**Extracted records:**
-- Opening Marker --

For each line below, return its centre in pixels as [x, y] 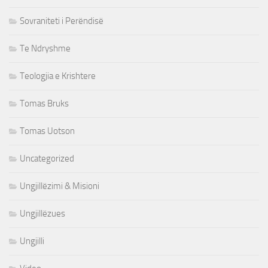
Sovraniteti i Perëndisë [62, 21]
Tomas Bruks [44, 104]
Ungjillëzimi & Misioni [60, 186]
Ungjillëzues [42, 214]
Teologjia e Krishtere [58, 76]
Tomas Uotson [47, 131]
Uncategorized [47, 159]
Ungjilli [32, 241]
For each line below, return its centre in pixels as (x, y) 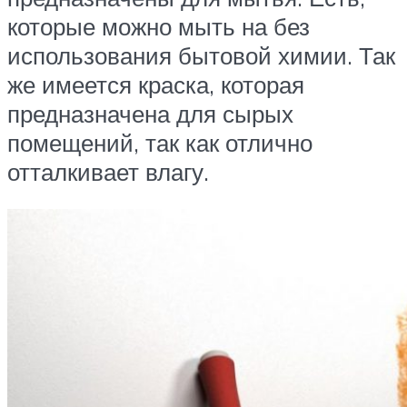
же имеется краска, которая (156, 84)
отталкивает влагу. (108, 171)
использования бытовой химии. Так (201, 55)
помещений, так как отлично (160, 142)
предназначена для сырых (150, 113)
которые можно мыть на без (159, 26)
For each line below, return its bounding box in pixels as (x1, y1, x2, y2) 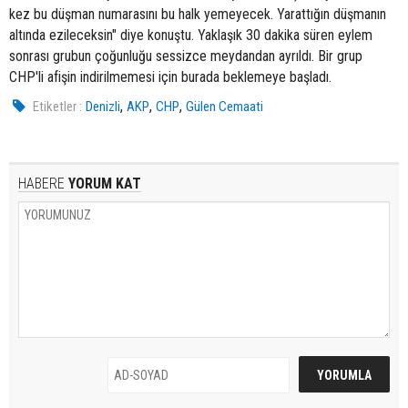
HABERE (18, 175, 65, 193)
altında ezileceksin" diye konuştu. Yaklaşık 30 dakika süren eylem (9, 26, 372, 45)
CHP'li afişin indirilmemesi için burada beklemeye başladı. (9, 68, 331, 87)
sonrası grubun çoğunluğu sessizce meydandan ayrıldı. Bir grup (9, 47, 362, 66)
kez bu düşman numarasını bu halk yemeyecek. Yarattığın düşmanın (9, 5, 386, 24)
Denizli (86, 98, 121, 116)
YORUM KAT (65, 175, 141, 193)
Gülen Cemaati (186, 98, 264, 116)
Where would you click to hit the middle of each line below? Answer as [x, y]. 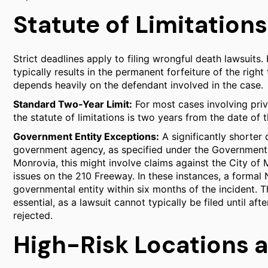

-- Closing Marker --

**Exercise instructions:**
Copy the records exactly. Skip the images.

**Exercise output:**
For each line below, return its centre in pixels as [x, y] 
Sovraniteti i Perëndisë [62, 21]
Tomas Bruks [44, 104]
Ungjillëzimi & Misioni [60, 186]
Ungjillëzues [42, 214]
Teologjia e Krishtere [58, 76]
Tomas Uotson [47, 131]
Uncategorized [47, 159]
Ungjilli [32, 241]
For each line below, return its centre in pixels as (x, y) 
же имеется краска, которая (156, 84)
отталкивает влагу. (108, 171)
использования бытовой химии. Так (201, 55)
помещений, так как отлично (160, 142)
предназначена для сырых (150, 113)
которые можно мыть на без (159, 26)
For each line below, return its bounding box in pixels as (x1, y1, x2, y2) 
HABERE (18, 175, 65, 193)
altında ezileceksin" diye konuştu. Yaklaşık 30 dakika süren eylem (9, 26, 372, 45)
CHP'li afişin indirilmemesi için burada beklemeye başladı. (9, 68, 331, 87)
sonrası grubun çoğunluğu sessizce meydandan ayrıldı. Bir grup (9, 47, 362, 66)
kez bu düşman numarasını bu halk yemeyecek. Yarattığın düşmanın (9, 5, 386, 24)
Denizli (86, 98, 121, 116)
YORUM KAT (65, 175, 141, 193)
Gülen Cemaati (186, 98, 264, 116)
Where would you click to hit the middle of each line below? Answer as [x, y]. 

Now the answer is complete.